36.8% in Probability

I made a post a little while ago On the Occurrence of Improbable Events. Recently, I saw from WordPress’s stat-tracking system that someone was able to get to that post by a search for 36.8 probability (as a few references to 36.8% were made in the post). Interested, I went to Google and typed 36.8 probability myself (the percent sign doesn’t affect the results) and, sure enough, I was surprised to find my own post as the first result.

Perhaps this is just demonstrating the Law of Large Numbers, that given enough posts I made, the chance that one of them would be on the front page of some Google search increases to reasonable levels.

Curious as to what would come up if I simply typed 36.8 into Google, I got the following results:

36.8 Search

The results are also unrelated if 36.8 is replaced with .368 or 0.368; I don’t want to throw in that many Google search screenshots in here, so you can take my word for it, or try searching them.

What Is 36.8%?

Noticing this discrepancy of 36.8, I decided to write a post on 36.8% in probability. Here it is.
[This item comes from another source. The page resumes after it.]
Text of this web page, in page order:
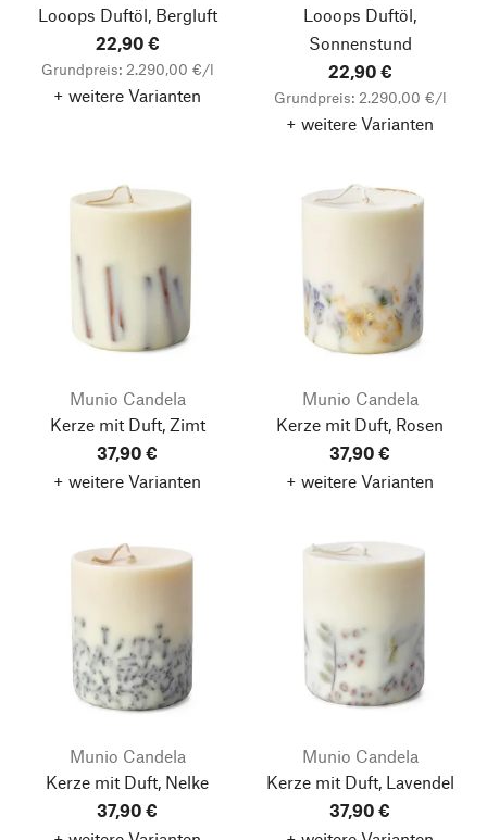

First of all, from where did this number appear? In the last post, I was discussing the probability that improbable event would (not) occur.

Suppose you were to flip a fair coin. You have a 50% chance of heads (success) and a 50% chance of tails (failure). Since there is a 1/2 chance you’ll get heads, let’s flip the coin twice, to increase the chance of heads. Here, the chance that both trials will fail, i.e. that both coins will land tails, is 1/4 or 25%. Note that we may think of this as the chance that the first coin will land tails (1/2) times the chance that the second coin will land tails (1/2). So, 1/2 times itself is 1/4.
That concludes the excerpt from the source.